Regulation of ESR1 in Kisspeptin Neurons during Reproductive Maturation in Ewe Lambs

The pubertal initiation of a high-frequency, pulsatile release of gonadotropin-releasing hormone (GnRH) involves an escape from estradiol negative feedback. Kisspeptin neurons are proposed to mediate the effects of estradiol, and estrogen receptor alpha (ESR1) may play a role in this process. The present study investigated the hypothesis that reduced ESR1 expression in kisspeptin neurons is associated with decreased sensitivity to estradiol negative feedback that underlies reproductive maturation. Ewe lambs were ovariectomized at approximately 24 wk of age and received no implant (OVX; n=7) or received a subcutaneous implant containing estradiol (OVX+E; n=14). At 30 wk of age, blood samples were collected to characterize the pattern of luteinizing hormone (LH) secretion. Lambs were then euthanized and a block of tissue containing the preoptic area (POA) and hypothalamus was collected. Detection of ESR1 mRNA and kisspeptin was performed by dual-label in situ hybridization/immunocytochemistry. The abundance of ESR1 mRNA in the middle arcuate nucleus (mARC) was greater in OVX than in OVX+E ewe lambs but did not differ between groups in any other hypothalamic area investigated. Posthoc analysis of the LH data obtained from OVX+E lambs indicated three distinct patterns of LH release: low (1-2 pulses/12 h; n=3), moderate (6-7 pulses/12 h; n=6) and high (>10 pulses/12 h; n=5) frequency of LH pulses.
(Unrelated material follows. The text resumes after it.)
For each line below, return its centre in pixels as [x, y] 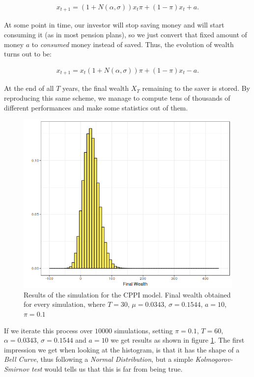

The proportion of kisspeptin cells containing ESR1 mRNA in the POA/periventricular area did not differ among OVX+E lambs exhibiting low, moderate and high frequency of LH pulses. However, the proportion of kisspeptin cells containing ESR1 mRNA in the mid ARC was greater in OVX+E lambs exhibiting high frequency of LH pulses (0.57) than in lambs exhibiting moderate (0.36) or low (0.27) LH pulsatility, and did not differ from OVX (0.50) lambs. Contrary to our hypothesis, the increase in LH pulsatility in maturing ewe lambs is associated with enhanced ESR1 expression in kisspeptin neurons in the ARC. This indicates that the mechanism of decreased sensitivity to estradiol negative feedback during maturation of the reproductive neuroendocrine axis does not involve limiting ESR1 transcription in kisspeptin neurons.